This python script queries job information from an HPC job scheduler. The information are stored in a JSON file. Currently, JobLog supports only SLURM. JobLog queries the following fields of the running job.
This software was developed as part of the EC H2020 funded project NEXTGenIO (Project ID: 671951) http://www.nextgenio.eu.
- JobId
- JobName
- StartTime
- EndTime
- SubmitTime
- NumNodes
- NumCPUs
- NumTasks
- Dependency
- ExitCode
- JobID
- NNodes
- NTasks
- NCPUS
- Start
- End
- Elapsed
- JobName
- NodeList
- ExitCode
- State
Job information is once only included in the JSON file and job step information may be contained multiple times.
- Python3
- SLURM and permissions to execute
scontrol
andsacct
> python joblog.py $JOBID /path/to/output
The $JOBID
tells JobLog which job is running and will be used.
The last parameter is used to specify the output directory.

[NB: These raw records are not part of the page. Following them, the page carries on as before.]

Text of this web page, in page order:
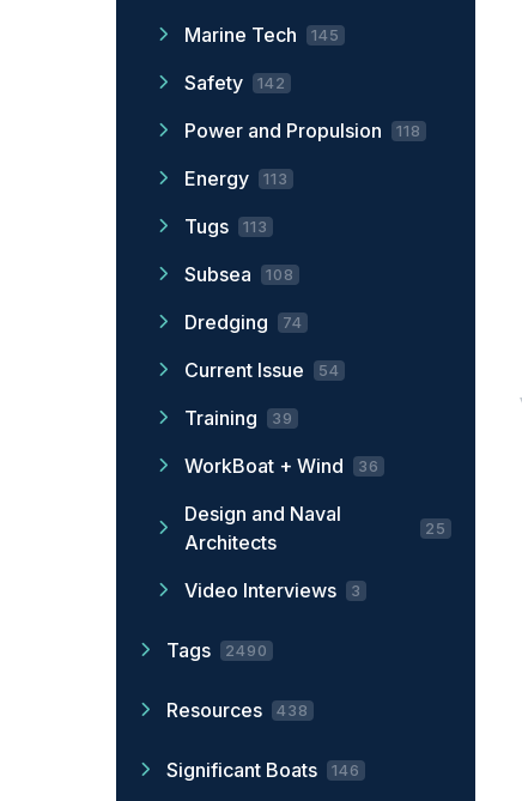
Marine Tech 145
Safety 142
Power and Propulsion 118
Energy 113
Tugs 113
Subsea 108
Dredging 74
Current Issue 54
Training 39
WorkBoat + Wind 36
Design and Naval
Architects
25
Video Interviews 3
Tags 2490
Resources 438
Significant Boats 146

After a successful execution, JobLog created the file job_log.json
in the output directory.
SLURM provides the environment variable SLURM_EPILOG
to specify an epilog script.
JobLog can be intergrated using an additional epilog script:
#!/bin/sh
module load Python
joblog=/path/to/joblog.py
python3 $joblog $SLURM_JOBID $HOME
This script can be set before executing the srun
command.
> SLURM_EPILOG="/path/to/epilog_script.sh" srun -n 16 ./app
Just add the execution of JobLog into your job script like that
#!/bin/bash
#SBATCH -J HELLOWORLD
#SBATCH --account=zihforschung
#SBATCH --ntasks=4
#SBATCH --time=00:02:00
#SBATCH --partition=haswell
module load OpenMPI Python
srun -n 4 ./mpi_helloworld
python3 /path/to/joblog.py $SLURM_JOBID $HOME
You can also use the SLURM epilog variable but than the script will be called multiple times. Basically, this is not an issue because JobLog will override an existing JSON file.
example_log.json
contains an example output of a job run with one step.